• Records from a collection
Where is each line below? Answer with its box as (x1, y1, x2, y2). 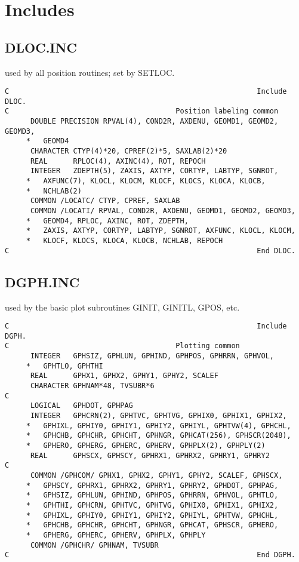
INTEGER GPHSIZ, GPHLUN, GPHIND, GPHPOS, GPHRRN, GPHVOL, (30, 352, 275, 361)
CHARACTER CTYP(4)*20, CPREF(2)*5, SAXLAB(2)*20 (30, 147, 227, 156)
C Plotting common (5, 342, 240, 351)
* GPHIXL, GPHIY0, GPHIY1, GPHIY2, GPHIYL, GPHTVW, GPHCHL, (26, 511, 279, 520)
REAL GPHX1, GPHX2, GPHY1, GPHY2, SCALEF (30, 371, 218, 380)
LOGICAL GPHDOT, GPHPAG (30, 401, 133, 410)
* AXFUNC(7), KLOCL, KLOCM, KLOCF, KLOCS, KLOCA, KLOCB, (26, 177, 266, 186)
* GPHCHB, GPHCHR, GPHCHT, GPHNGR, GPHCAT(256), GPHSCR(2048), (26, 431, 291, 440)
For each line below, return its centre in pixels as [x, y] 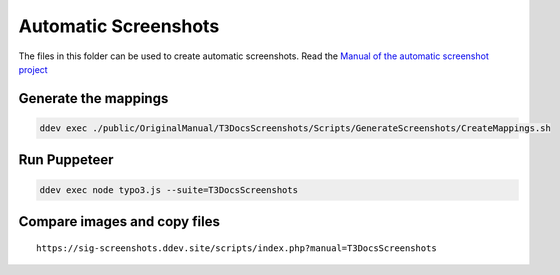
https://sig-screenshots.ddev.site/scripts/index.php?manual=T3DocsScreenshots [236, 248]
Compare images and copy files [119, 221]
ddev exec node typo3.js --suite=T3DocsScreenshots [169, 189]
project [33, 69]
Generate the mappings [93, 98]
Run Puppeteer [66, 160]
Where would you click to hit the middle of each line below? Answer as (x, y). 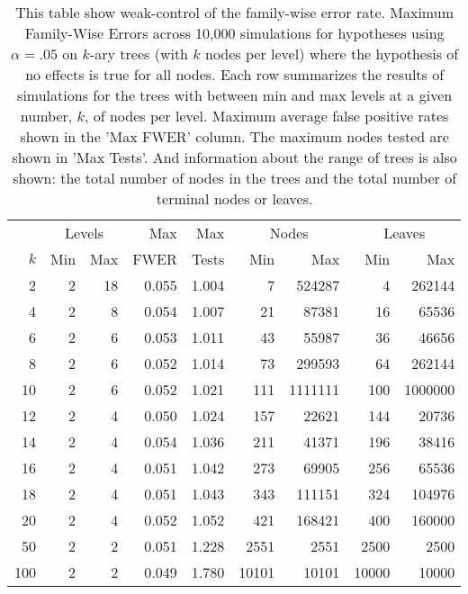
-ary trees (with (139, 54)
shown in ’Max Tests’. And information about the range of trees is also (234, 157)
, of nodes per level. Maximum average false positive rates (266, 116)
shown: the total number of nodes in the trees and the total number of (235, 178)
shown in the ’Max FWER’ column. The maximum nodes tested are (234, 136)
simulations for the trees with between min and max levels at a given (235, 95)
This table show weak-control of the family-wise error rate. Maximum (234, 12)
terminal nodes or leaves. (234, 198)
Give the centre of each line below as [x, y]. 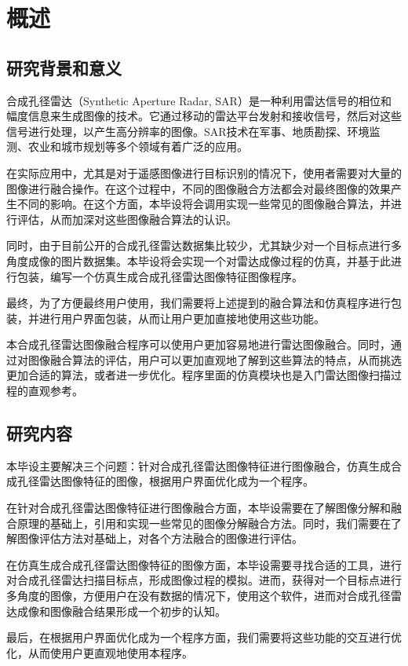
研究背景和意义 [64, 67]
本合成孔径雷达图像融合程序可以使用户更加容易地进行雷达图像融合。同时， [199, 344]
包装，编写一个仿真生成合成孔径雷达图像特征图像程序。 [160, 276]
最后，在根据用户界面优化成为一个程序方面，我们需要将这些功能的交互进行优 [204, 637]
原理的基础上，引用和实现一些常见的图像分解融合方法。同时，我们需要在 [204, 523]
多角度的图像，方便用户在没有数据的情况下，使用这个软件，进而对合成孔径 [199, 596]
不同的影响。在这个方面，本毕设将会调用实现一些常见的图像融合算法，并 [204, 204]
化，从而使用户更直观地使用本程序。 [100, 652]
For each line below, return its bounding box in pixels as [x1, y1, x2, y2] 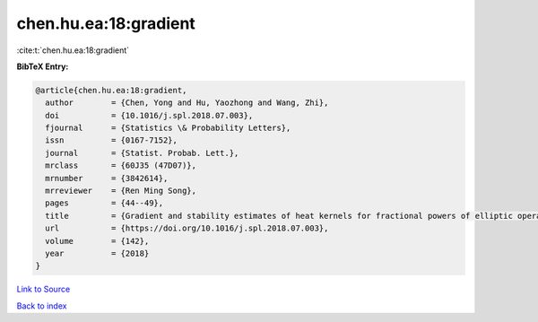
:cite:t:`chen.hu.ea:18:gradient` [16, 45, 130, 56]
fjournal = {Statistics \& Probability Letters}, [45, 123, 291, 134]
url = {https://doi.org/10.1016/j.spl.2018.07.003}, [45, 223, 329, 233]
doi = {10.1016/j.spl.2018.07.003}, [45, 110, 254, 120]
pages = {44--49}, [45, 198, 164, 208]
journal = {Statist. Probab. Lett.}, [45, 148, 239, 158]
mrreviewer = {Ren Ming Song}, [45, 186, 197, 196]
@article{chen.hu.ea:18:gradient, [35, 85, 187, 95]

• Your objective
Please repeat the entries exactly. Do not include the pictures.

• Reply to the exercise
Where is each line below? Answer with its box as (x1, y1, x2, y2). 
INTEGER GPHSIZ, GPHLUN, GPHIND, GPHPOS, GPHRRN, GPHVOL, (30, 352, 275, 361)
CHARACTER CTYP(4)*20, CPREF(2)*5, SAXLAB(2)*20 (30, 147, 227, 156)
C Plotting common (5, 342, 240, 351)
* GPHIXL, GPHIY0, GPHIY1, GPHIY2, GPHIYL, GPHTVW, GPHCHL, (26, 511, 279, 520)
REAL GPHX1, GPHX2, GPHY1, GPHY2, SCALEF (30, 371, 218, 380)
LOGICAL GPHDOT, GPHPAG (30, 401, 133, 410)
* AXFUNC(7), KLOCL, KLOCM, KLOCF, KLOCS, KLOCA, KLOCB, (26, 177, 266, 186)
* GPHCHB, GPHCHR, GPHCHT, GPHNGR, GPHCAT(256), GPHSCR(2048), (26, 431, 291, 440)
For each line below, return its centre in pixels as [x, y] 
https://sig-screenshots.ddev.site/scripts/index.php?manual=T3DocsScreenshots [236, 248]
Compare images and copy files [119, 221]
ddev exec node typo3.js --suite=T3DocsScreenshots [169, 189]
project [33, 69]
Generate the mappings [93, 98]
Run Puppeteer [66, 160]
Where would you click to hit the middle of each line below? Answer as (x, y). 
-ary trees (with (139, 54)
shown in ’Max Tests’. And information about the range of trees is also (234, 157)
, of nodes per level. Maximum average false positive rates (266, 116)
shown: the total number of nodes in the trees and the total number of (235, 178)
shown in the ’Max FWER’ column. The maximum nodes tested are (234, 136)
simulations for the trees with between min and max levels at a given (235, 95)
This table show weak-control of the family-wise error rate. Maximum (234, 12)
terminal nodes or leaves. (234, 198)
Give the centre of each line below as [x, y]. 
研究背景和意义 [64, 67]
本合成孔径雷达图像融合程序可以使用户更加容易地进行雷达图像融合。同时， [199, 344]
包装，编写一个仿真生成合成孔径雷达图像特征图像程序。 [160, 276]
最后，在根据用户界面优化成为一个程序方面，我们需要将这些功能的交互进行优 [204, 637]
原理的基础上，引用和实现一些常见的图像分解融合方法。同时，我们需要在 [204, 523]
多角度的图像，方便用户在没有数据的情况下，使用这个软件，进而对合成孔径 [199, 596]
不同的影响。在这个方面，本毕设将会调用实现一些常见的图像融合算法，并 [204, 204]
化，从而使用户更直观地使用本程序。 [100, 652]
For each line below, return its bounding box in pixels as [x1, y1, x2, y2] 
:cite:t:`chen.hu.ea:18:gradient` [16, 45, 130, 56]
fjournal = {Statistics \& Probability Letters}, [45, 123, 291, 134]
url = {https://doi.org/10.1016/j.spl.2018.07.003}, [45, 223, 329, 233]
doi = {10.1016/j.spl.2018.07.003}, [45, 110, 254, 120]
pages = {44--49}, [45, 198, 164, 208]
journal = {Statist. Probab. Lett.}, [45, 148, 239, 158]
mrreviewer = {Ren Ming Song}, [45, 186, 197, 196]
@article{chen.hu.ea:18:gradient, [35, 85, 187, 95]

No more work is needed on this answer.